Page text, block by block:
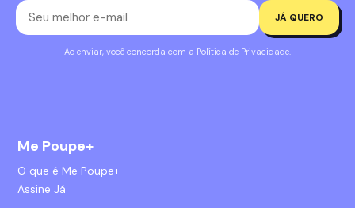
JÁ QUERO
Ao enviar, você concorda com a Política de Privacidade.
Me Poupe+
O que é Me Poupe+
Assine Já
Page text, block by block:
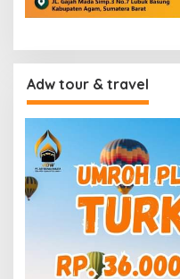
Adw tour & travel
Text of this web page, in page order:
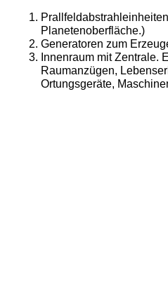
Planetenoberfläche.)
Generatoren zum
Innenraum mit Zentrale.
Raumanzügen,
Ortungsgeräte,

• [The problem] Before you finish, make sure every line above has been repeated exactly and no picture remains in the copy.

• [Task result]
Page text, block by block:
JÁ QUERO
Ao enviar, você concorda com a Política de Privacidade.
Me Poupe+
O que é Me Poupe+
Assine Já
Page text, block by block:
Adw tour & travel
Text of this web page, in page order:
Planetenoberfläche.)
Generatoren zum
Innenraum mit Zentrale.
Raumanzügen,
Ortungsgeräte,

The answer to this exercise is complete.